Orthogonal multiblade coordinates

Introduction T method of multiblade coordinates introduced by Coleman is a powerful technique for describing the motion of a multibladed helicopter rotor. Multiblade coordinates describe the overall rotor motion in a nonrotating coordinate frame fixed in the helicopter body. This provides advantages over individual blade coordinates which describe the motion of the individual blades in a frame rotating with the rotor. Some advantages are 1) the overall rotor motion, which includes the motion of all the blades, is intuitively easier to understand because it is described in terms of the collective mode and the periodic longitudinal and lateral modes in the nonrotating frame; 2) fuselage motion and active controls couple with the rotor motion in the form of nonrotating feedback effects; and 3) the transformation to multiblade coordinates replaces some harmonic terms in the equations of motion by constants and higher frequency terms. This last property results in the time-averaged constant coefficient approximation being valid for higher advance ratios compared with the individual blade equations. It also reduces the computation time necessary for a stability analysis using Floquet theory in the case that periodic terms are not time aver aged.
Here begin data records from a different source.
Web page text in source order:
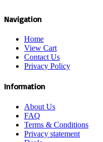
Navigation
Home
View Cart
Contact Us
Privacy Policy
Information
About Us
FAQ
Terms & Conditions
Privacy statement
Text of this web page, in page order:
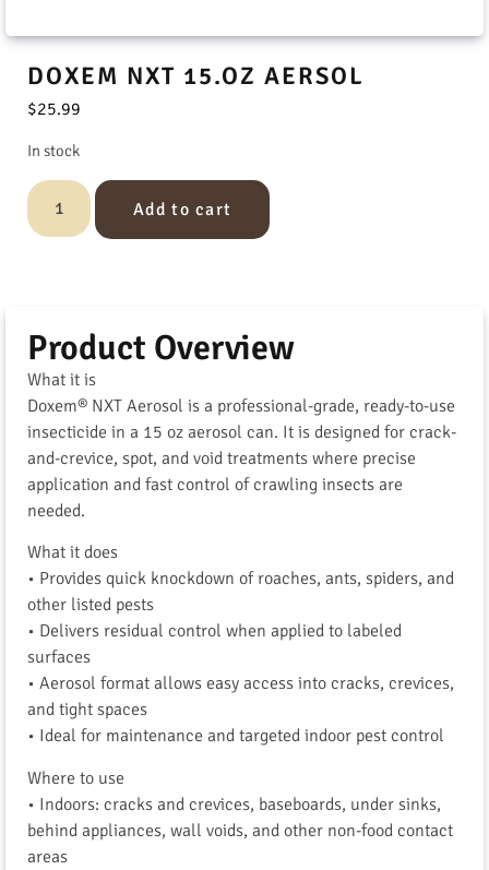
DOXEM NXT 15.OZ AERSOL
$25.99
In stock
Add to cart
Product Overview
What it is
Doxem® NXT Aerosol is a professional-grade, ready-to-use
insecticide in a 15 oz aerosol can. It is designed for crack-
and-crevice, spot, and void treatments where precise
application and fast control of crawling insects are
needed.
What it does
• Provides quick knockdown of roaches, ants, spiders, and
other listed pests
• Delivers residual control when applied to labeled
surfaces
• Aerosol format allows easy access into cracks, crevices,
and tight spaces
• Ideal for maintenance and targeted indoor pest control
Where to use
• Indoors: cracks and crevices, baseboards, under sinks,
behind appliances, wall voids, and other non-food contact
areas
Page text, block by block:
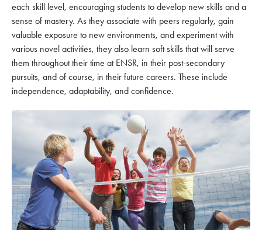
each skill level, encouraging students to develop new skills and a
sense of mastery. As they associate with peers regularly, gain
valuable exposure to new environments, and experiment with
various novel activities, they also learn soft skills that will serve
them throughout their time at ENSR, in their post-secondary
pursuits, and of course, in their future careers. These include
independence, adaptability, and confidence.
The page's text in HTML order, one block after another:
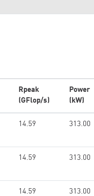
Rpeak
(GFlop/s)
Power
(kW)
14.59 313.00
14.59 313.00
14.59 313.00
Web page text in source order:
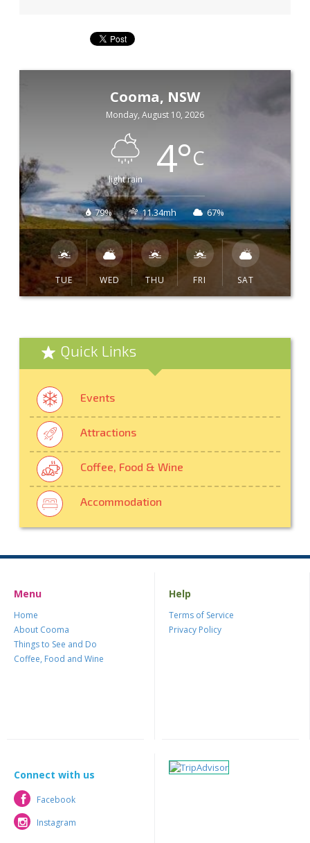
Cooma, NSW
Monday, August 10, 2026
light rain 4°C
79% 11.34mh 67%
TUE WED THU FRI SAT
Quick Links
Events
Attractions
Coffee, Food & Wine
Accommodation
Menu
Home
About Cooma
Things to See and Do
Coffee, Food and Wine
Help
Terms of Service
Privacy Policy
Connect with us
Facebook
Facebook
Instagram
Instagram

The method of multiblade coordinates has been applied by Hohenemser and Yin, Biggers, Gaonkar and Peters,' Hodges, Briczinski and Cooper, and others to analyze various aspects of the motion of multibladed rotors. In this Note a modified set of multiblade coordinates is introduced for which the transformation between individual blade coordinates and mutiblade coordinates is orthogonal, hence the name orthogonal multiblade coordinates. This property results in simplifications in the transformations of the equations of motion and their solutions.